__What is needed__. Gather each line in the entries that includes the string "network".

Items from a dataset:

+++

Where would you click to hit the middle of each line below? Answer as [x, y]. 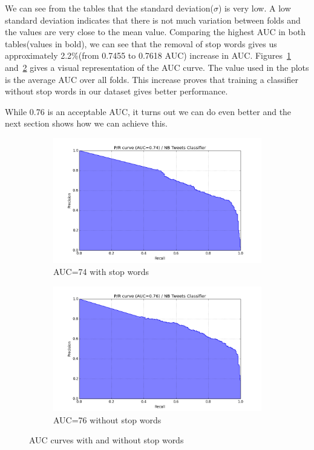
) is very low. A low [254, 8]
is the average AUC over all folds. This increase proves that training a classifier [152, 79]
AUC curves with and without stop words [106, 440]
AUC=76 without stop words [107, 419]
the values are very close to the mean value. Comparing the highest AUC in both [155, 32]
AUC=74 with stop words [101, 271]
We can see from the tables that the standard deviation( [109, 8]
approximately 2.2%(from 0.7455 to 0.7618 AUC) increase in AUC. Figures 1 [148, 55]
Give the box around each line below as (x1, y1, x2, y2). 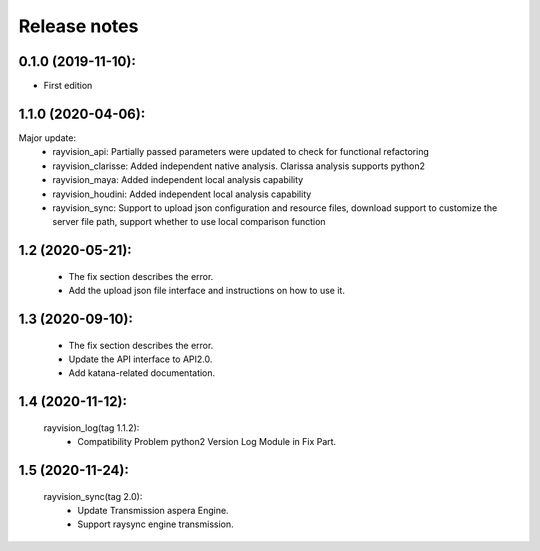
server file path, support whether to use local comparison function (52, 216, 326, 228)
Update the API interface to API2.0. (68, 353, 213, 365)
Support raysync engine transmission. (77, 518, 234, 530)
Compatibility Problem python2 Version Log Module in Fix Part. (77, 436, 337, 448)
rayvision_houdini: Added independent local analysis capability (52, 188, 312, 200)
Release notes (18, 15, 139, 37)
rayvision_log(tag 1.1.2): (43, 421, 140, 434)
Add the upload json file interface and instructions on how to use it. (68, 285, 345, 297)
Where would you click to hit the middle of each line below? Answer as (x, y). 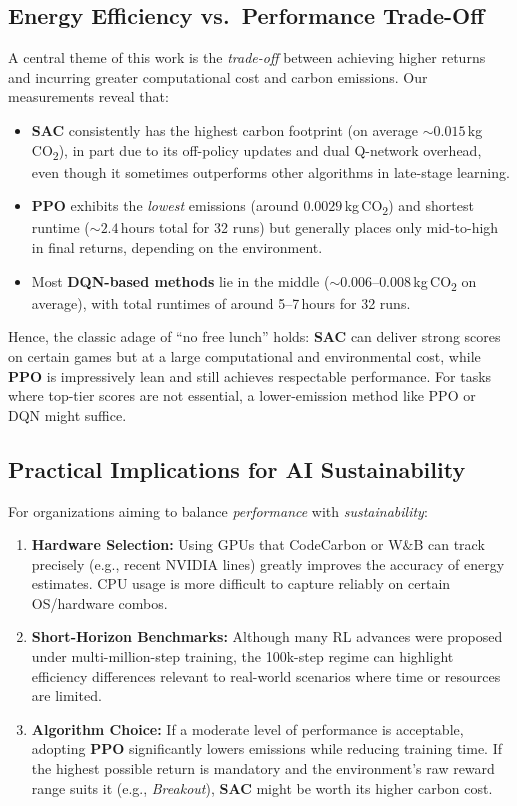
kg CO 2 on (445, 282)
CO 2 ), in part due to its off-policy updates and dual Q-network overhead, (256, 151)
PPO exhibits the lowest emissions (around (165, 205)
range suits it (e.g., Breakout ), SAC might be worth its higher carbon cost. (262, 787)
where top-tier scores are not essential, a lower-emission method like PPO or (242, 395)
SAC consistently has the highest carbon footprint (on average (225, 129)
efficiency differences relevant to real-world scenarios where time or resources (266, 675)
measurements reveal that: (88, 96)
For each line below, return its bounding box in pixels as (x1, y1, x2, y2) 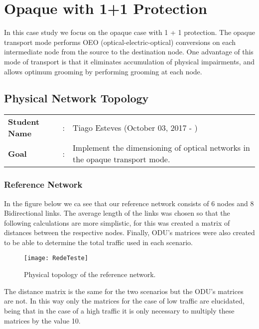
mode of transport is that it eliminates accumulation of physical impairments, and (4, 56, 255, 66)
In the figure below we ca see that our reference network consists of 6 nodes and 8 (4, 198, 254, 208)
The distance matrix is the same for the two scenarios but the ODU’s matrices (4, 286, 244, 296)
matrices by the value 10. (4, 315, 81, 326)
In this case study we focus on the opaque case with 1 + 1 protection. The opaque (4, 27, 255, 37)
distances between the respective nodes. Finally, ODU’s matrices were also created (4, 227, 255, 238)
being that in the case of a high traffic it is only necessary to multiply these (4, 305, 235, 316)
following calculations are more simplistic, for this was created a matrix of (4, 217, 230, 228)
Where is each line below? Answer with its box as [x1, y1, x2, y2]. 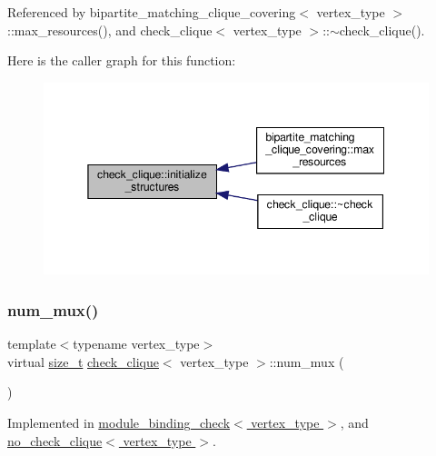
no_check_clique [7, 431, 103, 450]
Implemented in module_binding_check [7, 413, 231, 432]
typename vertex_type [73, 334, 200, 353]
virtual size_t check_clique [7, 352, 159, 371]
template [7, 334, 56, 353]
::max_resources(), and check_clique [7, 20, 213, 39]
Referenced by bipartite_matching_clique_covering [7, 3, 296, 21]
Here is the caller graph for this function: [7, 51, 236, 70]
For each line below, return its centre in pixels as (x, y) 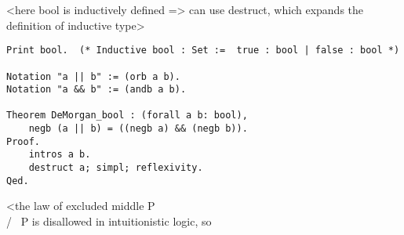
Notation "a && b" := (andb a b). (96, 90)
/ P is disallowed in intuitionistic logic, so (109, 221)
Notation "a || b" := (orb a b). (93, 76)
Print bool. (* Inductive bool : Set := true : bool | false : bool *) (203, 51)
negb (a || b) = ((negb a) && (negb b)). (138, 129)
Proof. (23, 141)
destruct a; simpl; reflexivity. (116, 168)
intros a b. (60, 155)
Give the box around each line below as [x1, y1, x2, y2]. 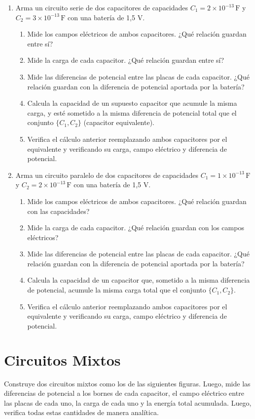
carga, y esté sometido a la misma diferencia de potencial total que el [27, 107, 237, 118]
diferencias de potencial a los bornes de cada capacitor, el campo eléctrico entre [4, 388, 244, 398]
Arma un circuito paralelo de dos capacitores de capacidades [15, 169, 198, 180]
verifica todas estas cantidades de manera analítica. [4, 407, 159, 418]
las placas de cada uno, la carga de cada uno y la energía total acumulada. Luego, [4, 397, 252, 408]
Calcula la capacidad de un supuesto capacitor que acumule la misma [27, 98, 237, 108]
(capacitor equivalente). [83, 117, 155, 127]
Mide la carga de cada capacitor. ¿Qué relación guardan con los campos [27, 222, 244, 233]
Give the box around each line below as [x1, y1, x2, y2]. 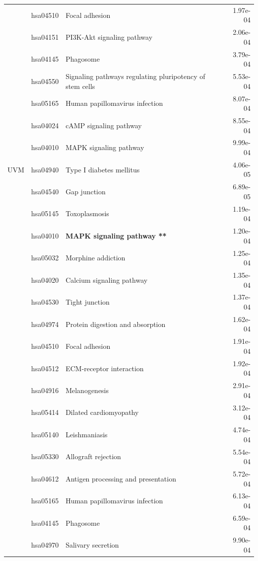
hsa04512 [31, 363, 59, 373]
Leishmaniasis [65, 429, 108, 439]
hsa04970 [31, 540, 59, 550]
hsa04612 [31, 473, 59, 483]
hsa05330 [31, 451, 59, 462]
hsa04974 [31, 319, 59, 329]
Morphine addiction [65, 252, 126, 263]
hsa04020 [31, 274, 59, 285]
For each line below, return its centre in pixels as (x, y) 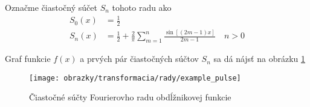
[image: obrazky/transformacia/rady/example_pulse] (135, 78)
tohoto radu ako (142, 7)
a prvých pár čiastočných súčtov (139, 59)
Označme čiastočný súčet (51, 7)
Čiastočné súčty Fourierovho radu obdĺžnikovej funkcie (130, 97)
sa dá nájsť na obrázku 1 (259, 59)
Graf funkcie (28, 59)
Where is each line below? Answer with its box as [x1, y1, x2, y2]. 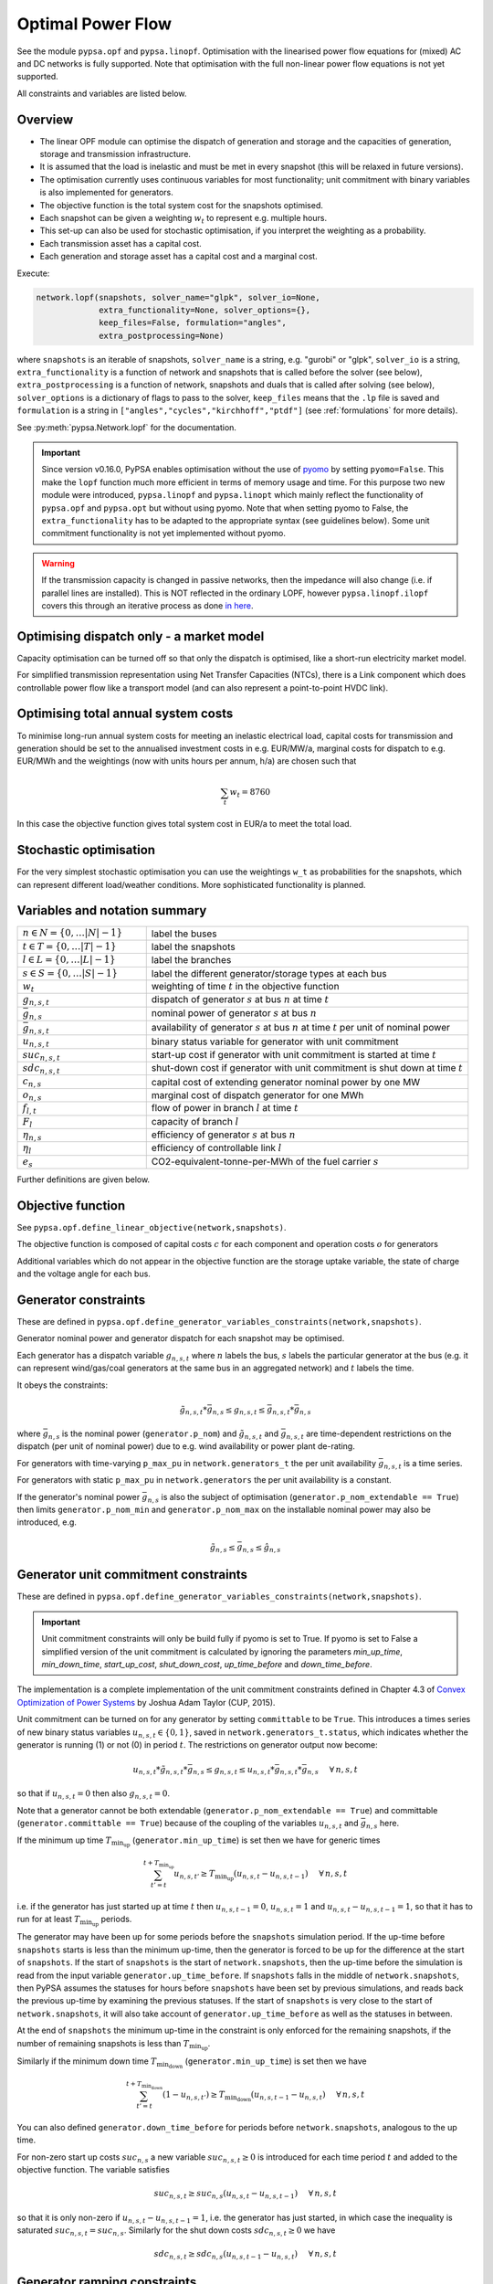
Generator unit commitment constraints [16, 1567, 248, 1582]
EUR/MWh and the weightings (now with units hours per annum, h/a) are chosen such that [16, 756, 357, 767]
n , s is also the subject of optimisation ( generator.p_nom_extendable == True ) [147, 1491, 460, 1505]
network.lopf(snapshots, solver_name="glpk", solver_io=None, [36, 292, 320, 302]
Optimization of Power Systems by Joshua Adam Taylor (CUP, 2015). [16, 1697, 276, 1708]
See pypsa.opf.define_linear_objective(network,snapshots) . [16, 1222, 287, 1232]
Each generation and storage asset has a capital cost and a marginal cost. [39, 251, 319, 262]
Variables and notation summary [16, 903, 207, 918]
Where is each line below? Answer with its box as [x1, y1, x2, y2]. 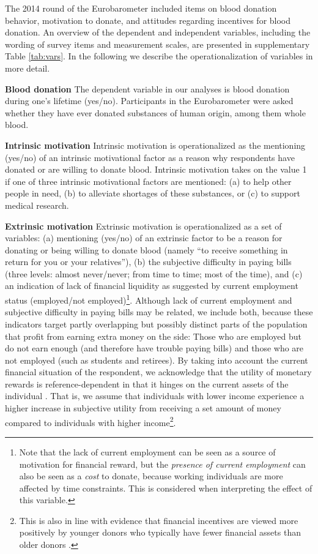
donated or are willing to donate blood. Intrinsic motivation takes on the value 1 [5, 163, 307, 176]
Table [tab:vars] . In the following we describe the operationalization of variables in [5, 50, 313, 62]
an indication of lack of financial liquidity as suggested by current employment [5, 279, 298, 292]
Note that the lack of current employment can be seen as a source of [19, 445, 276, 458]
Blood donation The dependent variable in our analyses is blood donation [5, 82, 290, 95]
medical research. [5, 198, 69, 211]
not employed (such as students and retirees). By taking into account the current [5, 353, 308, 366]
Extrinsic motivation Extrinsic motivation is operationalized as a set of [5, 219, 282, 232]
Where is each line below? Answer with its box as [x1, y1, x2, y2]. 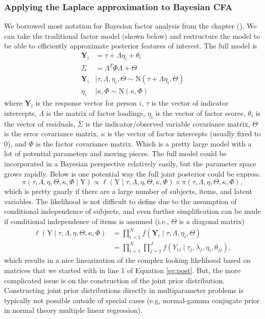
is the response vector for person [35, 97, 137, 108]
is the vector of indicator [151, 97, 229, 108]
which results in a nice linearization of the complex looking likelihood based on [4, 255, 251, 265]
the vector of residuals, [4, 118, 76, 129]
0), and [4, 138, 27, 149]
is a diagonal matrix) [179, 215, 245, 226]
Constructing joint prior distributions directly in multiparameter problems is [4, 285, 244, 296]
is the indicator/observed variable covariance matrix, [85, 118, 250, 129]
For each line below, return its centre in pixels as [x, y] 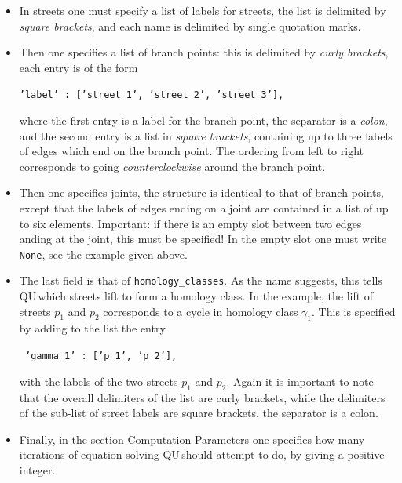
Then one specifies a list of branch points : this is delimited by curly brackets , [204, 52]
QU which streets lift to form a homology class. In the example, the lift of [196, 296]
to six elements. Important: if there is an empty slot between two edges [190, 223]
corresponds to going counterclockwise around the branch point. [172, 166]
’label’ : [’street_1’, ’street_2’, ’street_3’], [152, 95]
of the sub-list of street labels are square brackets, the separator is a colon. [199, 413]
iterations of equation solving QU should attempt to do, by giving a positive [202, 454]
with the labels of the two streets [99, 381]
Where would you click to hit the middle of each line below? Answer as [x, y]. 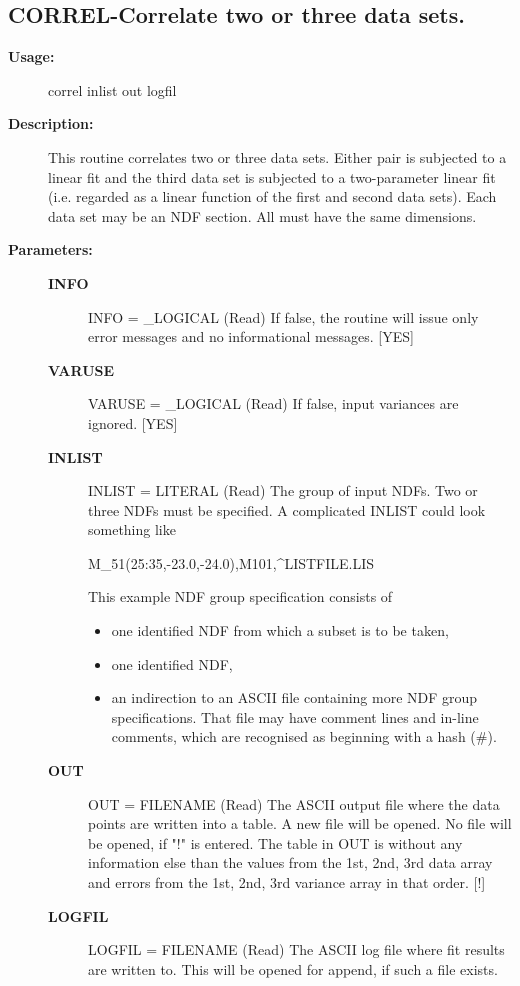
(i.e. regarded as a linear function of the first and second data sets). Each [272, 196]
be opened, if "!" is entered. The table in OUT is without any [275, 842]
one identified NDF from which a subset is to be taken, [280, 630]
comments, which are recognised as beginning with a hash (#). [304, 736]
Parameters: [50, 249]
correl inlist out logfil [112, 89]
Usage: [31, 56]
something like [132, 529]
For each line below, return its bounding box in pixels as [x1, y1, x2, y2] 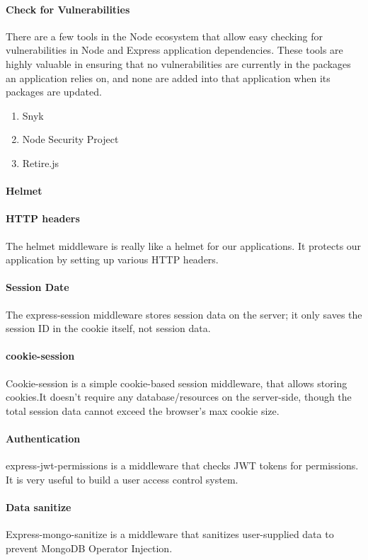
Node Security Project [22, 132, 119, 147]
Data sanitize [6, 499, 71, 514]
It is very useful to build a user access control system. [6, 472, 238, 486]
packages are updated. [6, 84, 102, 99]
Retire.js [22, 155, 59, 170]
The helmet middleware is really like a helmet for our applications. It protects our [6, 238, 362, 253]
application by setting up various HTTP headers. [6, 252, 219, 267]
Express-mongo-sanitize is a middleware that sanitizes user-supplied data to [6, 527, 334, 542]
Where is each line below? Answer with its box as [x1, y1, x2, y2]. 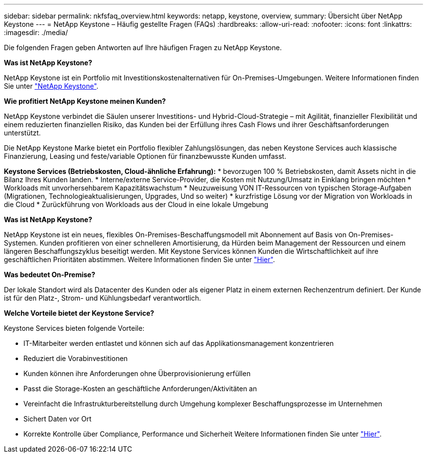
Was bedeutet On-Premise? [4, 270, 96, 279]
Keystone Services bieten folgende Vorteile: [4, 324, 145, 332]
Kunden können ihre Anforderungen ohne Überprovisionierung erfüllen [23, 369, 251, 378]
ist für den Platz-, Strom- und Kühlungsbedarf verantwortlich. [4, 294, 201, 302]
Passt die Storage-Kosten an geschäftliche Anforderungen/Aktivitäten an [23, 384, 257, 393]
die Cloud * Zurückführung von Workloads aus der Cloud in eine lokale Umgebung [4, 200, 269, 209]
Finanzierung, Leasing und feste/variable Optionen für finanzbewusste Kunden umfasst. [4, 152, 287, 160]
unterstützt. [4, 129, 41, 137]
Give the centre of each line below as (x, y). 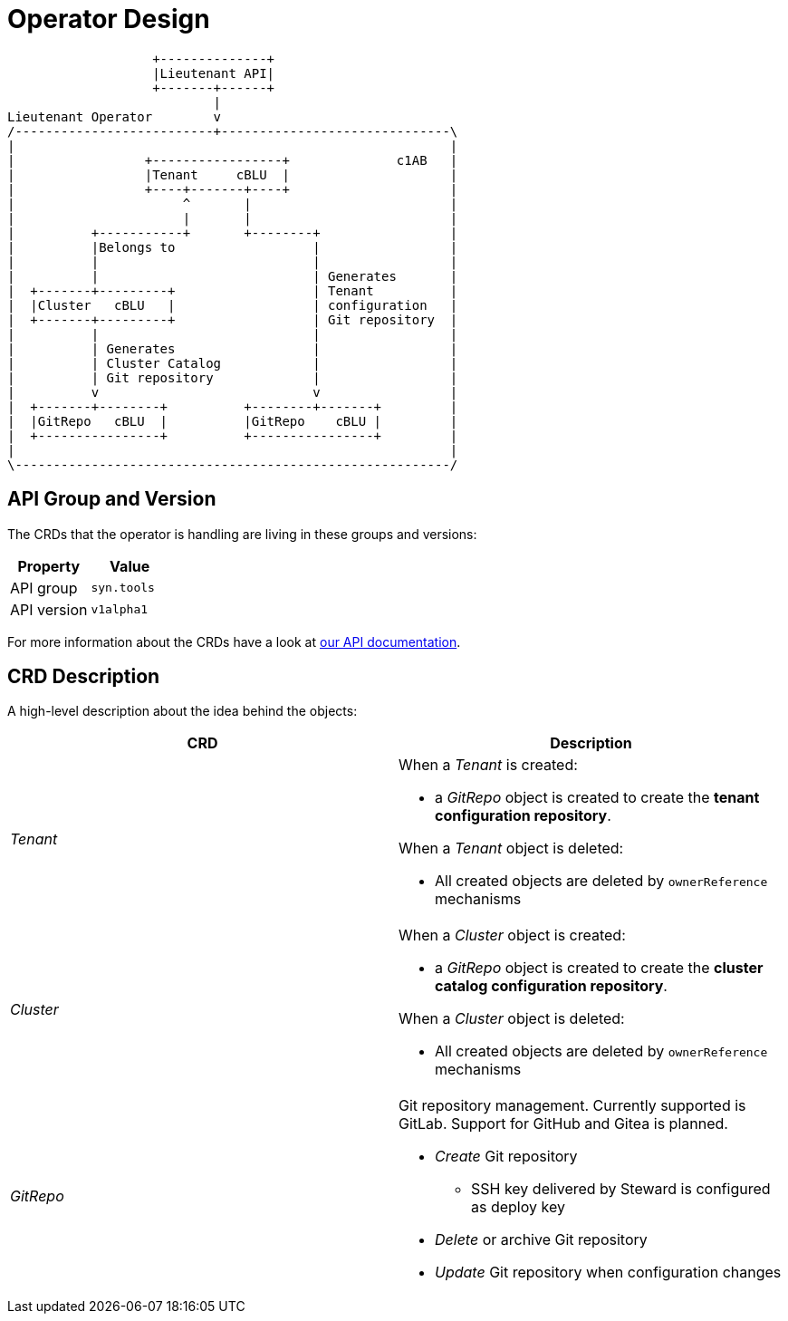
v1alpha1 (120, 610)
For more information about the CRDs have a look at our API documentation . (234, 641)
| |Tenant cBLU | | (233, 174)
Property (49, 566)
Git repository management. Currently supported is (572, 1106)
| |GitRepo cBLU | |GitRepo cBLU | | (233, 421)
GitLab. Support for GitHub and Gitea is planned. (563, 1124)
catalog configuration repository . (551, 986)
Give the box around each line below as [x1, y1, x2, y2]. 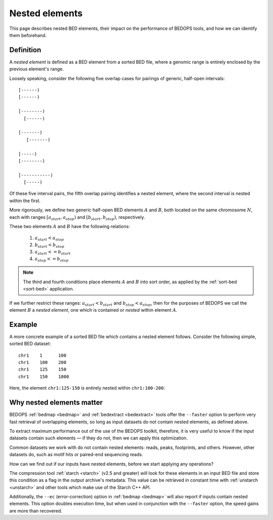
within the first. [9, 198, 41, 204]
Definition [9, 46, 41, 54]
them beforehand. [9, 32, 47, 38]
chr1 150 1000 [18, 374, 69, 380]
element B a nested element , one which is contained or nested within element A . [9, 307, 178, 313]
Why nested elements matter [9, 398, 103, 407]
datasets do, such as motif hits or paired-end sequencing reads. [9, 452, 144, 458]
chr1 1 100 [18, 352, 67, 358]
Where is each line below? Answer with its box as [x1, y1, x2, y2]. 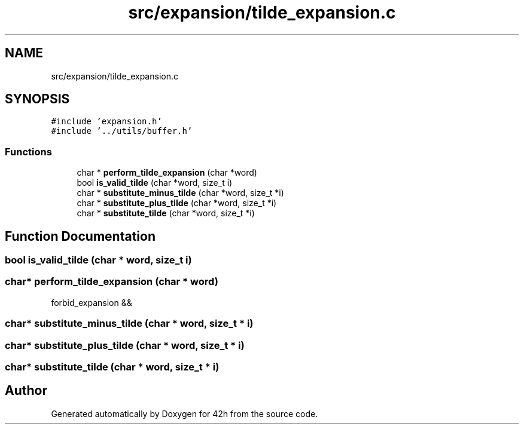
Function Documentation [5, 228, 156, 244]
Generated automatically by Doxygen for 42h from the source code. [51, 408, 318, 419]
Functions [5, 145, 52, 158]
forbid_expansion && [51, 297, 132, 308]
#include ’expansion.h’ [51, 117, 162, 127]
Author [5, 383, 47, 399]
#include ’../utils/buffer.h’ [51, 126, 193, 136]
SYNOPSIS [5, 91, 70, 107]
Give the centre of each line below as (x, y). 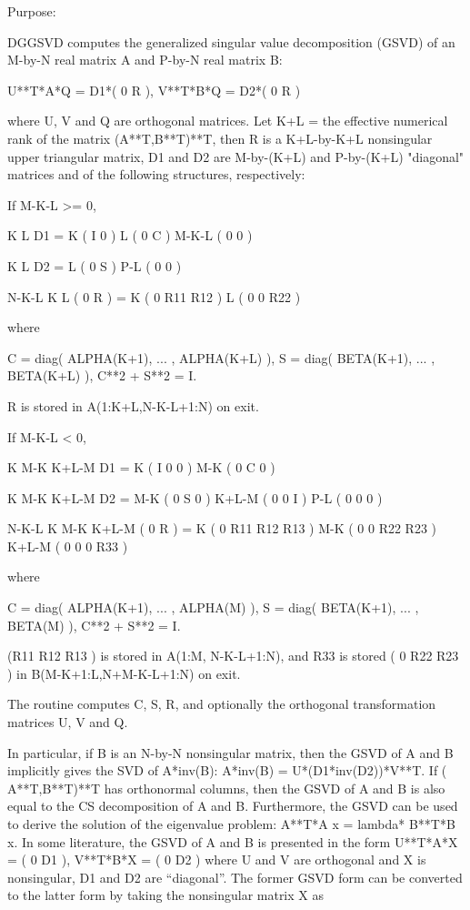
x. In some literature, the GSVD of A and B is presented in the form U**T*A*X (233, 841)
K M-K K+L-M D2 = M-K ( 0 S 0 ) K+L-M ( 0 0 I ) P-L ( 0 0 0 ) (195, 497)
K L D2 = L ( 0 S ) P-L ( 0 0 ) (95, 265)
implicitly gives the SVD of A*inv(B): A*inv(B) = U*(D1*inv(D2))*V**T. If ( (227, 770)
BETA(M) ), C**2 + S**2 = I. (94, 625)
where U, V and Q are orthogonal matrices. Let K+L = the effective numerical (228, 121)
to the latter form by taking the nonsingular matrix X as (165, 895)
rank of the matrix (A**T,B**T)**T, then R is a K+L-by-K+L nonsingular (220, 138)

+++

__Output__.
CO 2 ), in part due to its off-policy updates and dual Q-network overhead, (256, 151)
In the figure below we ca see that our reference network consists of 6 nodes and 8 (4, 198, 254, 208)
network.lopf(snapshots, solver_name="glpk", solver_io=None, [36, 292, 320, 302]
See pypsa.opf.define_linear_objective(network,snapshots) . [16, 1222, 287, 1232]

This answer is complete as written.